Related: 600 students pulled from Birmingham school over planned anti-homophobia classes

Similarly, I think of the parallels with advances in LGBT civil liberties in Pakistan and India; the transgender bill passed last year in Pakistan that has led to the inauguration of transgender schools and the decriminalisation of homosexuality due to the repeal of a British colonial – era law in India. That this has not had more of an impact on the British Muslim population is a telling sign that there is a disconnect in rhetoric between the home countries and the diasporas.

As this saga seems to be nowhere near resolution I think of the LGBT Muslims that are inevitably stuck in the middle. LGBT Muslims feel further marginalised due to the protests, many being forced to pick between sides. LGBT Muslims are stuck between a proverbial rock and a hard place, from the LGBT community they are subjected to racism from an arguably whitewashed scene and from the British Muslim community they face homophobia.
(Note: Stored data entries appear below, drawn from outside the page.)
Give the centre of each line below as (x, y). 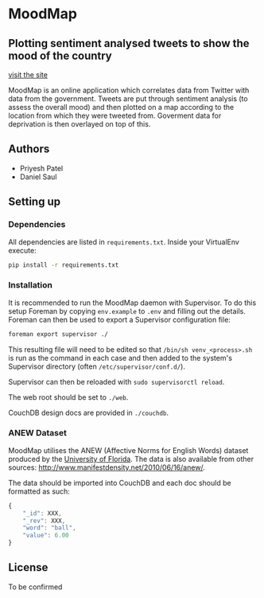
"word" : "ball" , (50, 528)
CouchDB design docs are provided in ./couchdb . (89, 412)
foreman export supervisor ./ (58, 334)
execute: (23, 250)
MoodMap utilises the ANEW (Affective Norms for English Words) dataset (128, 450)
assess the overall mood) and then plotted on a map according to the (121, 107)
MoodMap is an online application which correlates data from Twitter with (129, 90)
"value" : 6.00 (46, 535)

Many within the LGBT Muslim community fear reprimand from both sides for voicing an opinion and as such many feel forced to live in the shadows, limiting their visibility as a form of survival. It is of great significance and a powerful gesture that Birmingham Pride has shown leadership by inviting LGBT Muslims to head this year’s parade, walking along side Andrew Moffat, architect of the ‘No Outsiders’ lesson programme. Such action prevents the further marginalisation of LGBT Muslims within the wider queer community.
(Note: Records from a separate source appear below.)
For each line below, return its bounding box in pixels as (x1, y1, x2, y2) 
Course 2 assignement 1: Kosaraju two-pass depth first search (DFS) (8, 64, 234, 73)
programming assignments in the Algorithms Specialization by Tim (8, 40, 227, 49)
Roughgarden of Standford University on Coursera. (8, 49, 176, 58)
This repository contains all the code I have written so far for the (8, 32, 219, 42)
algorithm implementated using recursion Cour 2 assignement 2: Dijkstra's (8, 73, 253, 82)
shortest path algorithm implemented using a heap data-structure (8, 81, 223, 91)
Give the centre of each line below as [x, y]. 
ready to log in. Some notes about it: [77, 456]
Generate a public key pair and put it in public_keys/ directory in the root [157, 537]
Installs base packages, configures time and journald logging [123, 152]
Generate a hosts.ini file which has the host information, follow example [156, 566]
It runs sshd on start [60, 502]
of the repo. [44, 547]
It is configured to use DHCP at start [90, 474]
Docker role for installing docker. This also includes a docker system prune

© Carrie Kellenberger via Flickr

Looking towards promoting tolerance and acceptance I feel that allies, be them Muslim who have chosen to remain silent for fear of reprieve or non Muslim who fear being brandished with the racist or Islamaphobia card need to speak out against this injustice that ultimately will affect future generations if the education system continues to be prejudiced by right wing groups. This has become an issue beyond religious sentiment, it has become about access to education that is fair to all groups.

My own experience with Birmingham has been one of censorship; in a BBC Three Free Speech programme in 2014 I was forbidden from asking a question about Islam and homosexuality by the Birmingham Central Mosque which ultimately galvanised me to acknowledge my responsibility to strive for visibility and acceptance for the Gaysian and wider LGBT community. What started as a tag line given to me by the media, being known as Britain’s First Out Muslim Drag Queen has empowered me to tackle perceived injustices which I feel is now happening with the possible censorship to British education if we do not speak up. I feel it is our collective responsibility to make ourselves heard and refuse anything less than an education for all children that celebrates modern Britain and its multicultural diversity.
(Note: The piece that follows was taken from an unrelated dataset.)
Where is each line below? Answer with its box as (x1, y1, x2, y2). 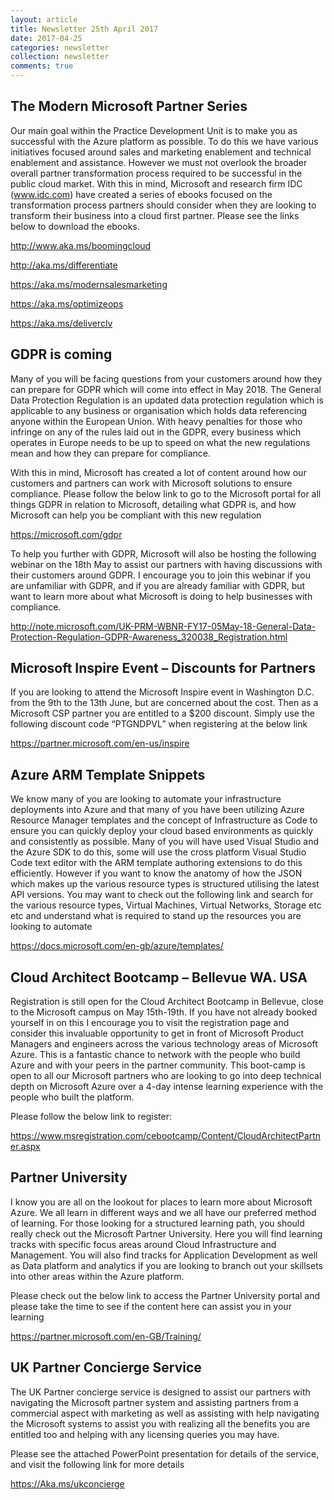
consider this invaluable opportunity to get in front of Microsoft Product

People are entitled to their religious beliefs and freedoms and they are entitled to teach those values to their children. However, they should not expect the education system to be compromised for their benefit at the detriment of other groups within society. Many protesters have insisted that the ‘No Outsiders’ scheme is closer to “indoctrination, not education” but it could be argued that they are strangling the education system and impacting the education of those they are ultimately trying to protect by perpetuating a rhetoric of division, fear and segregation.

This harks back to the fear mongering that resulted in section 28 and the last thing I want is for LGBT children, of faith communities or not, to experience the hardships I struggled through because of the blackout regarding being LGBT, if in this instant it would be blatant homophobia. Let us not forget our history and allow for anything less than equality. Be it through discussion, be it by standing up and being counted, we must not let fear and bigotry win.